*Directions*:
Your output should be the lines below from the one holding "Where would you" through the one holding "En el presente", transcribed exactly, with no pictures.

----- Entries supplied -----

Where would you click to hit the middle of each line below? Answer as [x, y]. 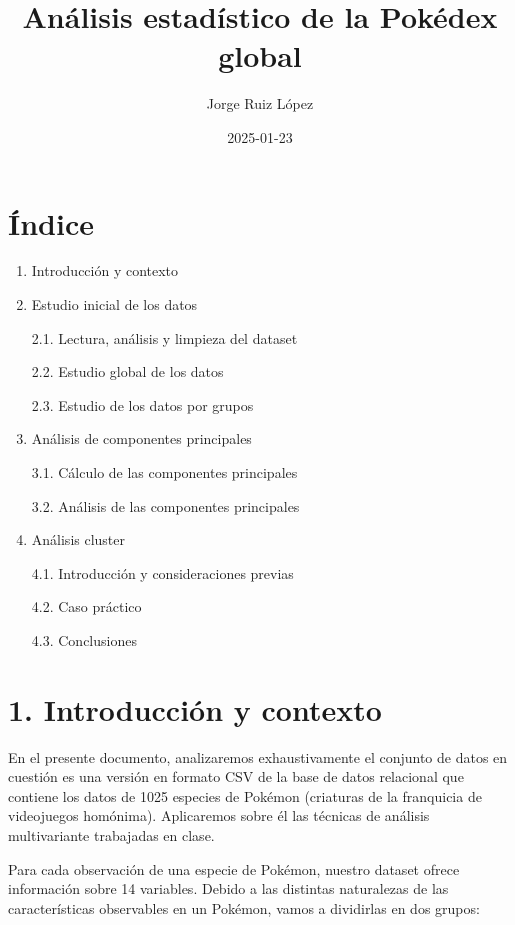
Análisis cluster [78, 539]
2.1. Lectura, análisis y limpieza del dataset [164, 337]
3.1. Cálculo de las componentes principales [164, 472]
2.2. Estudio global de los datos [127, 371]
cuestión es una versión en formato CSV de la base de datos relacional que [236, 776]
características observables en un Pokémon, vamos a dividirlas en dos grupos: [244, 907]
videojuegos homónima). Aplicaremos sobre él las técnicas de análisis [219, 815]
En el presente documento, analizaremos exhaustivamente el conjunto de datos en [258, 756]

-----
----- Entries supplied -----

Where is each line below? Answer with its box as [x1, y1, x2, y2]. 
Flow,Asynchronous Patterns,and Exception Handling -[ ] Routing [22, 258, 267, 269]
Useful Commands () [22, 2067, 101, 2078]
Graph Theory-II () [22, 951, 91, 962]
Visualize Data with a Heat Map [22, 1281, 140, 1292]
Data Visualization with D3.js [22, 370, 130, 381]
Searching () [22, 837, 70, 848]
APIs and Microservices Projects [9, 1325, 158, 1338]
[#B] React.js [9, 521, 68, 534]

-----

*Task output*:
Where would you click to hit the middle of each line below? Answer as [x, y]. 
Análisis cluster [78, 539]
2.1. Lectura, análisis y limpieza del dataset [164, 337]
3.1. Cálculo de las componentes principales [164, 472]
2.2. Estudio global de los datos [127, 371]
cuestión es una versión en formato CSV de la base de datos relacional que [236, 776]
características observables en un Pokémon, vamos a dividirlas en dos grupos: [244, 907]
videojuegos homónima). Aplicaremos sobre él las técnicas de análisis [219, 815]
En el presente documento, analizaremos exhaustivamente el conjunto de datos en [258, 756]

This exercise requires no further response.